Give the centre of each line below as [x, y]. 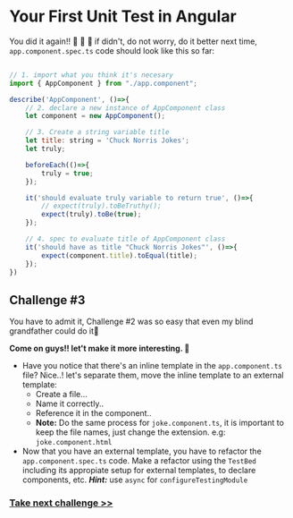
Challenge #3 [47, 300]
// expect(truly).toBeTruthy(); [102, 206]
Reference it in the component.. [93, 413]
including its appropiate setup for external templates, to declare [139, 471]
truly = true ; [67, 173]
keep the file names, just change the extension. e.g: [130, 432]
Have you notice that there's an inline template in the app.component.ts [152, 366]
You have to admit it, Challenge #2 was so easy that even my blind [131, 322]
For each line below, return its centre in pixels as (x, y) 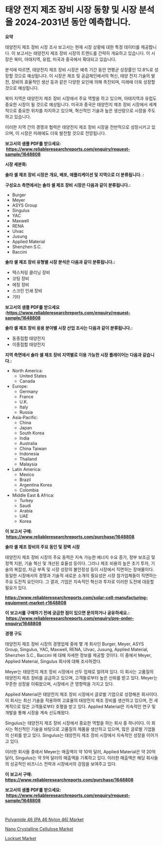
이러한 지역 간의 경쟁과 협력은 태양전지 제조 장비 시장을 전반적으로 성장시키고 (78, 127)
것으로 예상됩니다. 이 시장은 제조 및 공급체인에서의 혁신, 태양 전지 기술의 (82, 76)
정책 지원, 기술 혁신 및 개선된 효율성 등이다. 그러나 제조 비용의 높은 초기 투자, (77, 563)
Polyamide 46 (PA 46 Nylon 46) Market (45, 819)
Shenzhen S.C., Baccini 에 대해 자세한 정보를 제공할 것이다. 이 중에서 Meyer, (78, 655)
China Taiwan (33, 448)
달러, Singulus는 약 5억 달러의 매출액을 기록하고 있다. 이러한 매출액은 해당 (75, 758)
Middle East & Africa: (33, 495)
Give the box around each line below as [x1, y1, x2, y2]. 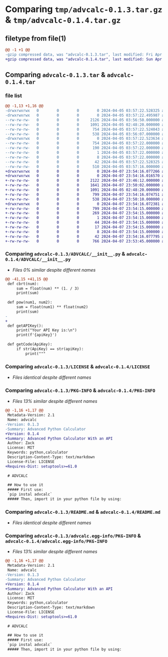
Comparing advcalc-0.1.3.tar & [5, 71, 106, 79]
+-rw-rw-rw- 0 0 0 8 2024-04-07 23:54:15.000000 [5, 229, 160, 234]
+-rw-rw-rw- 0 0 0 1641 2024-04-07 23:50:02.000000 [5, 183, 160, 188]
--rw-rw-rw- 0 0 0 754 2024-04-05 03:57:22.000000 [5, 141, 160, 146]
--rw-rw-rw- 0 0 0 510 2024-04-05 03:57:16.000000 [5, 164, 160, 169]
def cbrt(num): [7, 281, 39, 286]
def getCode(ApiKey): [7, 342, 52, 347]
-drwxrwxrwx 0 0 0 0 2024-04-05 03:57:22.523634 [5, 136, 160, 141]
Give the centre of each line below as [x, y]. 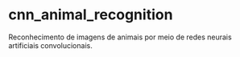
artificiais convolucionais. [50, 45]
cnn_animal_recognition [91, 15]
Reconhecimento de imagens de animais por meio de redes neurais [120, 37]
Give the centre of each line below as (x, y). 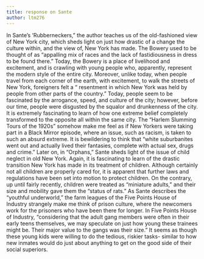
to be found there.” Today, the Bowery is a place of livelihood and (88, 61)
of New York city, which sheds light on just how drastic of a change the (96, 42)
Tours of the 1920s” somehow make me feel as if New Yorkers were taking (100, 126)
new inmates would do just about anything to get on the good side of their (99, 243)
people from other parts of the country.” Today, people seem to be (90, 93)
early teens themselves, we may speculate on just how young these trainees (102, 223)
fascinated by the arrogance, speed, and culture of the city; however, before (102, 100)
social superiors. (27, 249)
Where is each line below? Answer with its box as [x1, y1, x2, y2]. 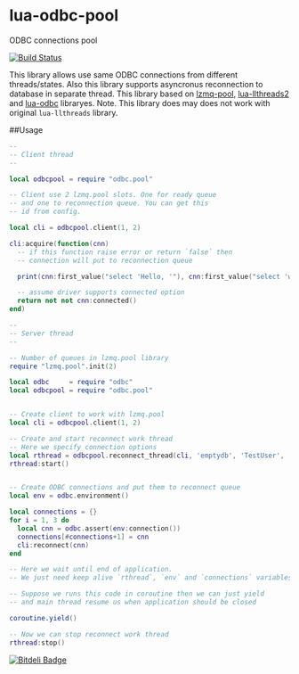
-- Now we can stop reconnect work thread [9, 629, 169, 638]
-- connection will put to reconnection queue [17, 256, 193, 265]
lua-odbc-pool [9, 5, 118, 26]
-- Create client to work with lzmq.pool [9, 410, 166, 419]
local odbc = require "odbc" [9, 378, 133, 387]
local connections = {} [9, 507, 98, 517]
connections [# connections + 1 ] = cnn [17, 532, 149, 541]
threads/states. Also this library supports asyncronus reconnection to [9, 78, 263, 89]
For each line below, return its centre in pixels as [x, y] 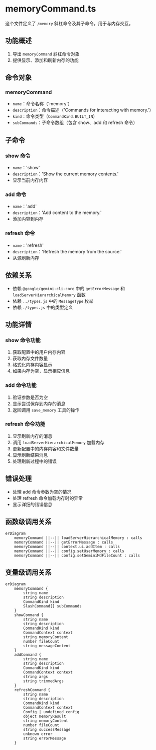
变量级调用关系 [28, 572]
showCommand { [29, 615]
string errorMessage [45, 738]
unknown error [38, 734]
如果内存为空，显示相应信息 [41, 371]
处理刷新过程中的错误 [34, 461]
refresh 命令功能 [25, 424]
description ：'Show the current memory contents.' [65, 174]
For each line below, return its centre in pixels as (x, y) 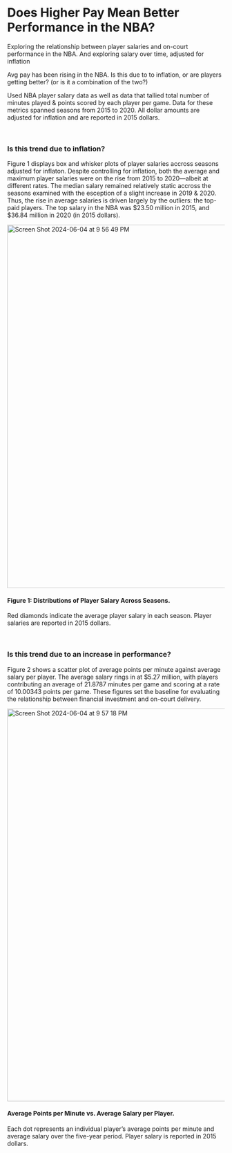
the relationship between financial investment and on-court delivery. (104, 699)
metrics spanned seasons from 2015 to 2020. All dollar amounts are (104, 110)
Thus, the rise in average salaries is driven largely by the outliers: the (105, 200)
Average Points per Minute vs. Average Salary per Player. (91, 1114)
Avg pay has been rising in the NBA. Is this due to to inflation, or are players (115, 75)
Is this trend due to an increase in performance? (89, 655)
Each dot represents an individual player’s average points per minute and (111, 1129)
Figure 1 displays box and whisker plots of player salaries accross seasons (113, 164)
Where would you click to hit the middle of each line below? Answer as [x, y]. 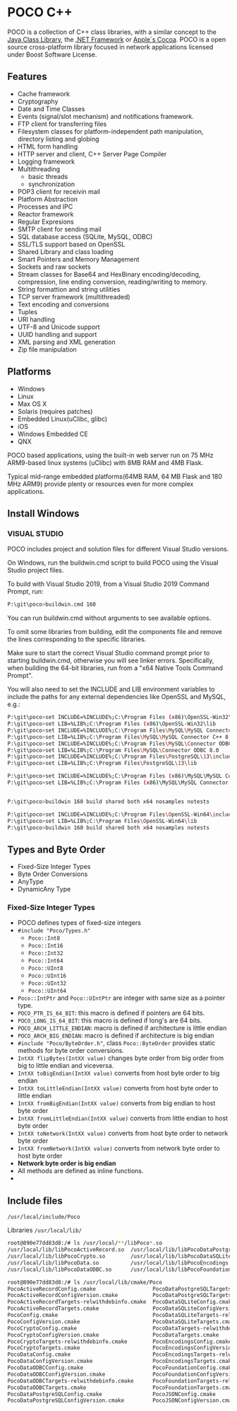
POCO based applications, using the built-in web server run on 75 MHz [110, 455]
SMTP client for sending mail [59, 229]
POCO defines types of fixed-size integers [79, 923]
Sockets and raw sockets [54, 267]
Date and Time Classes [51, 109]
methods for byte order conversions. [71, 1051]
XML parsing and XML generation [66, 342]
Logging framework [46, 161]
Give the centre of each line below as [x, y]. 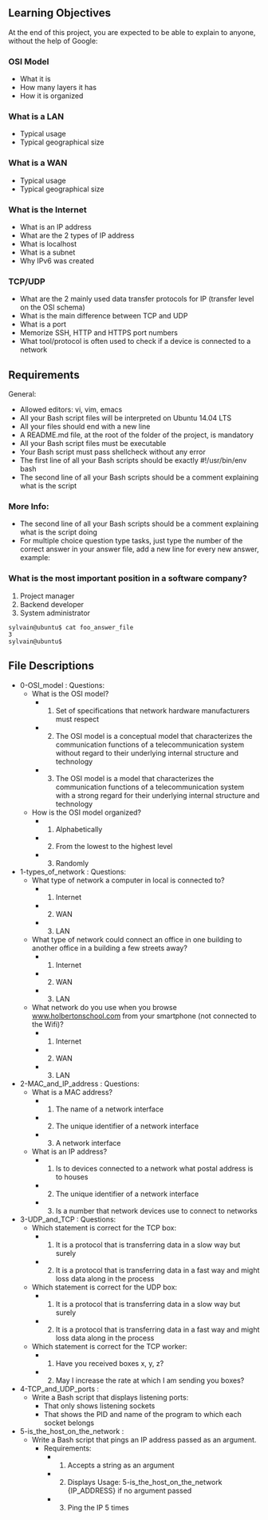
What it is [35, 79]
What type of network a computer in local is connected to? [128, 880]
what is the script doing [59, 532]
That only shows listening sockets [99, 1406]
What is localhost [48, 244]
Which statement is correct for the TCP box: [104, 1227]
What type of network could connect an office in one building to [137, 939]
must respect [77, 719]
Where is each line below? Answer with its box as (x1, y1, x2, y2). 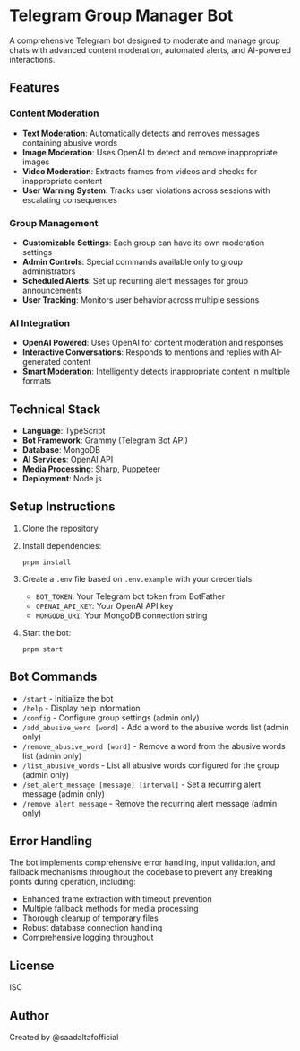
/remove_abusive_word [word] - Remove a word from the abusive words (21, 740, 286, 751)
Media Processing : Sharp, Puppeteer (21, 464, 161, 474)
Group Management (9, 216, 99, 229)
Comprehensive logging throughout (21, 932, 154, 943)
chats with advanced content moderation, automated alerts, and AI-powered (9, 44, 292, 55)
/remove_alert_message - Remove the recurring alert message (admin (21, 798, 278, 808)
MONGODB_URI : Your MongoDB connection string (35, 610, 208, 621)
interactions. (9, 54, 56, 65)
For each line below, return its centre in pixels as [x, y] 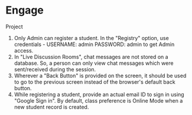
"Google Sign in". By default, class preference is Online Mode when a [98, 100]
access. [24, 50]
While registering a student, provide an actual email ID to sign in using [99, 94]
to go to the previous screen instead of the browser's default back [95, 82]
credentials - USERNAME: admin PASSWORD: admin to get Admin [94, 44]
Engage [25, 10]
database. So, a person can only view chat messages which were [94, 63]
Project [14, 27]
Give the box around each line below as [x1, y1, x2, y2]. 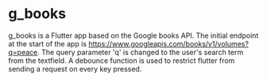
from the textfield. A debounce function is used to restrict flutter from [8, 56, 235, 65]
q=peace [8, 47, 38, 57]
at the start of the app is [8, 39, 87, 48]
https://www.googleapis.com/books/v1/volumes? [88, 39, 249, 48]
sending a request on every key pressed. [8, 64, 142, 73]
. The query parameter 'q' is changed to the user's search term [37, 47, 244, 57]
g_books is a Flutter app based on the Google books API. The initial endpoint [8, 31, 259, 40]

++++++++++

§ **Assignment**
If a line of the entries above holds "connections", count it, then report the total alone.

§ **Exercise output**
2